If you deny there are conflicting views, you’re in denial. Religions, all religions, are hard-nosed. You quote your books, chapter and verse, you quote your silly gods, you interpret your books and fight with each other over the interpretations. But all over the world, in the Islamic world, in Israel, in America, South America, voices of reason, voices of the people, are rising.

We speak out against war, we speak out against dictators, religious fanatics and other unevolved humans. Strong words here, but appropriate. Muslim women are fighting for the right not to wear the veil. Our troops, many of them, come home sick to the heart about our senseless carnage of innocent people, men and women and children who have done us no harm. We speak out about a ridiculous economic system that never has and never will work. We dare to speak out against those who silence us with guns, with ridicule, with lies, with stupidities. Dare I mention Limbagh, Grundge, and other purveyors of your drivel.

How was your god in America been hijacked by the rich? By the powerful? By the killing machine? By Cheney, by Palin, by the Waltons, by the lunatic religious televangelist? Who was it said, wisely, “We love you, Jesus, we just don’t like the guys you hang around with,”?

At the very base of this madness lies, in his crypt, your murderous patriarchal gods. I love to hear the nonsense from the leaner brained evangelical bunch who sputter, “God has no sex.” Are you nuts? He seems to be everybody’s father and as most of us recall fathers are usually male. And, further, we are all sinners in his eyes. Well, I ain’t baby and you ain’t gonna stick that thorny feather in my blue bonnet. May I quote a few quotes?

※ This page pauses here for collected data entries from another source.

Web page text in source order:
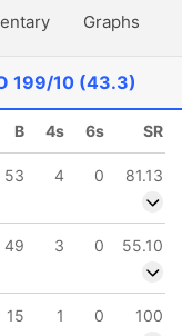
Graphs
199/10 (43.3)
B 4s 6s SR
53 4 0
81.13
49 3 0
55.10
15 1 0
100
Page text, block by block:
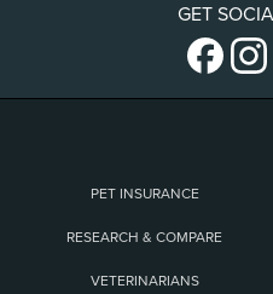
GET
PET INSURANCE
RESEARCH & COMPARE
VETERINARIANS
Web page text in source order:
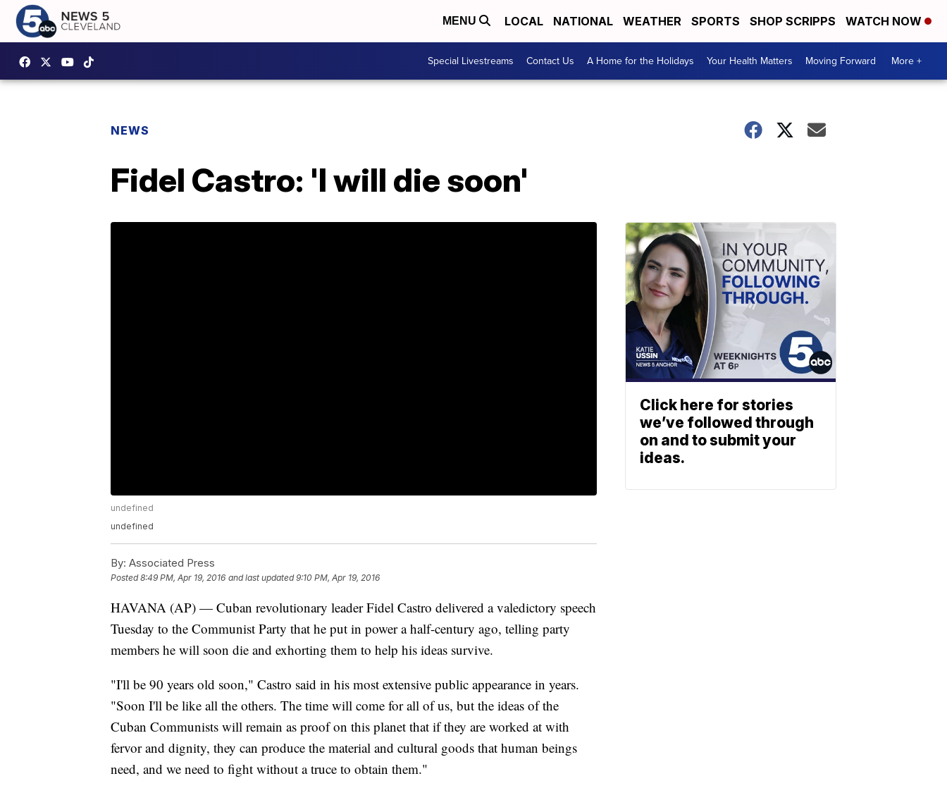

“Religion, which should most distinguish us from beasts, and ought most peculiarly to elevate us, as rational creatures, above brutes, is that wherein men often appear most irrational, and more senseless than beasts themselves.” John Locke.

“There are scores of great religions in the world, each with scores or hundred of sects, each with its priestly orders, its complicated creed and ritual, its heavens and hells. Each has its thousands or millions or hundreds of millions of ‘true believers’; each damns all the others with more or less heartiness–and each is a mighty force of graft.” Upton Sinclair.

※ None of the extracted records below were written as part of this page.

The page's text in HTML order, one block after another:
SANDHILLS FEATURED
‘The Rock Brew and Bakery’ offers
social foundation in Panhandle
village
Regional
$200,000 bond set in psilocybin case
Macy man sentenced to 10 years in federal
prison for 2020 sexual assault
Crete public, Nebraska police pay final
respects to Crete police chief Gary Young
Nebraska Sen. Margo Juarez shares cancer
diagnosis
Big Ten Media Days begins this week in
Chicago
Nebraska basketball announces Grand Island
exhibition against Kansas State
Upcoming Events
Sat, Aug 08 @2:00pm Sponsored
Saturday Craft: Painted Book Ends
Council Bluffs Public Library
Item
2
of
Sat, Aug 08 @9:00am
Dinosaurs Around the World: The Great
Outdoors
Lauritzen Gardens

“I regard monotheism as the greatest disaster ever to befall the human race. I see no good in Judaism, Christianity, or Islam-good people, yes-but any religion based on a single, well, frenzied and virulent god, is not as useful to the human race as, say, Confucianism, which is not a religion but an ethical and educational system.” Gore Vidal

“The way to see faith is to shut the eye of reason.” Benjamin Franklin.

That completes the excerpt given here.